On Good Friday, the Church crucified itself. It's extraordinary to read the latest claims by the Catholic Church comparing the criticism of the Church and Pope Benedict XVI to anti-semitism and the persecution of Jews.
Yeah right, like the priests are being slaughtered in pogroms and are being burnt at the stake. These people have absolutely no shame. Did someone actually think this was a good idea? The Church is giving businesses a lesson in how not to run public relations.
The PR spin from the Church is ruthlessly slated and shown up for what it is by Maureen Dowd in the New York Times. And Dowd, who went to the right Catholic schools, knows this creature better than most.
Dowd writes: "It doesn't seem right that the Catholic Church is spending Holy Week practicing the unholy art of spin. Complete with crown-of-thorns imagery, the church has started an Easter public relations blitz defending a pope who went along with the perverse culture of protecting molesters and the church's reputation rather than abused – and sometimes disabled and disadvantaged – children.
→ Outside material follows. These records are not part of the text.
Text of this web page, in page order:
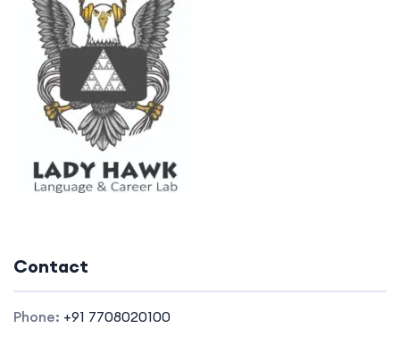
Contact
Phone: +91 7708020100
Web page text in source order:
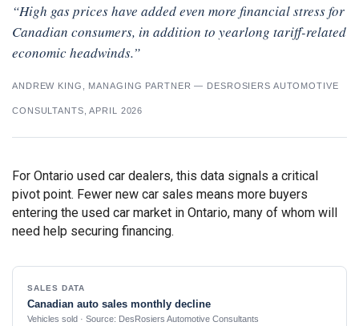
“High gas prices have added even more financial stress for
Canadian consumers, in addition to yearlong tariff-related
economic headwinds.”
ANDREW KING, MANAGING PARTNER — DESROSIERS AUTOMOTIVE
CONSULTANTS, APRIL 2026
For Ontario used car dealers, this data signals a critical
pivot point. Fewer new car sales means more buyers
entering the used car market in Ontario, many of whom will
need help securing financing.
SALES DATA
Canadian auto sales monthly decline
Vehicles sold · Source: DesRosiers Automotive Consultants
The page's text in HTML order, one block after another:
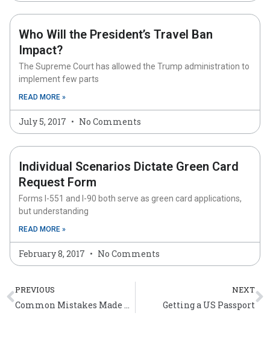
Who Will the President’s Travel Ban
Impact?
The Supreme Court has allowed the Trump administration to
implement few parts
READ MORE »
July 5, 2017 No Comments
Individual Scenarios Dictate Green Card
Request Form
Forms I-551 and I-90 both serve as green card applications,
but understanding
READ MORE »
February 8, 2017 No Comments
Prev
PREVIOUS
Common Mistakes Made During the US Immigration Process
NEXT
Getting a US Passport
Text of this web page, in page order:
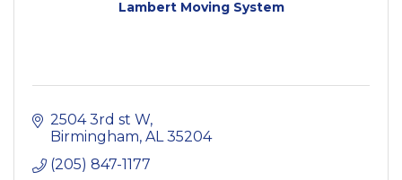
Lambert Moving System
2504 3rd st W
Birmingham AL 35204
(205) 847-1177
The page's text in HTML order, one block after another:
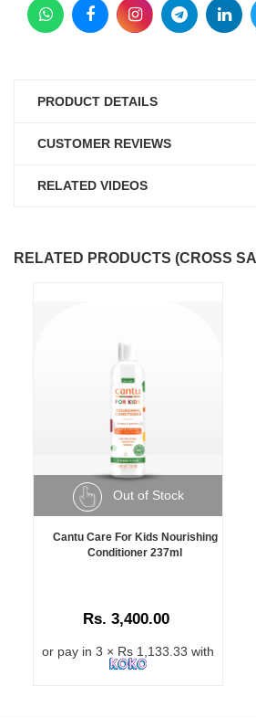
PRODUCT DETAILS
CUSTOMER REVIEWS
RELATED VIDEOS
RELATED PRODUCTS (CROSS
Out of Stock
Cantu Care For Kids Nourishing
Conditioner 237ml
Rs. 3,400.00
or pay in 3 × Rs 1,133.33 with

The church gave up its credibility for Lent. Holy Thursday and Good Friday are now becoming Cover-Up Thursday and Blame-Others Friday. This week of special confessions and penance services is unfolding as the pope resists pressure from Catholics around the globe for his own confession and penance about the cascade of child sexual abuse cases that were ignored, even by a German diocese and Vatican office he ran. If church fund-raising and contributions dry up, Benedict's P.R. handlers may yet have to stage a photo-op where he steps out of the priest's side of the confessional and enters the side where the rest of his fallible flock goes."
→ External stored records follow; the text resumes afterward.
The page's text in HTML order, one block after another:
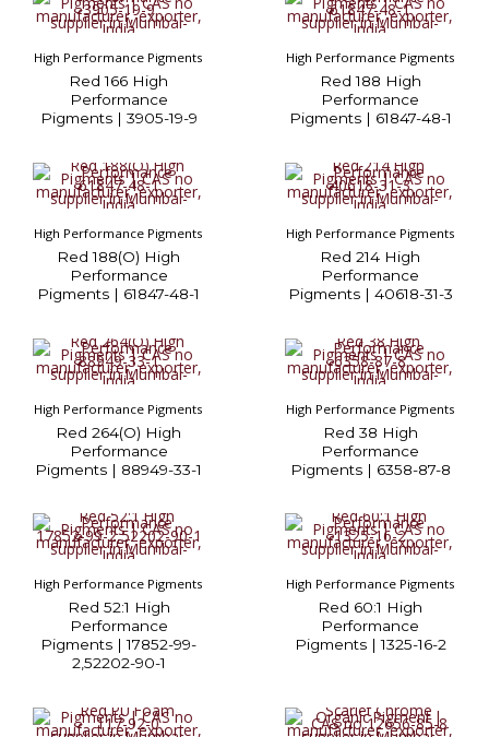
High Performance Pigments
Red 166 High
Performance
Pigments | 3905-19-9
High Performance Pigments
Red 188 High
Performance
Pigments | 61847-48-1
High Performance Pigments
Red 188(O) High
Performance
Pigments | 61847-48-1
High Performance Pigments
Red 214 High
Performance
Pigments | 40618-31-3
High Performance Pigments
Red 264(O) High
Performance
Pigments | 88949-33-1
High Performance Pigments
Red 38 High
Performance
Pigments | 6358-87-8
High Performance Pigments
Red 52:1 High
Performance
Pigments | 17852-99-
2,52202-90-1
High Performance Pigments
Red 60:1 High
Performance
Pigments | 1325-16-2

As the Financial Times points out, the Church is losing swaths of its 1 billion worldwide followers and their donations, and it's facing mounting lawsuits costly both in financial and moral terms. US dioceses have already paid out more than $1.1bn in compensation.
At the end of last month, I did a blog entry looking at how a corporation would handle this scandal. If this had happened at a Ford or a GE, the company would have set up an independent inquiry, suspended the people at the allegations and then sacked them if the allegations were found to be true. The organisation would also work closely with the regulatory authorities.
But then, that would require a lot of soul searching in the Catholic Church. It's reached crisis point but the Pope refuses to recognise that. The Church needs to revises its strategy if it's too survive.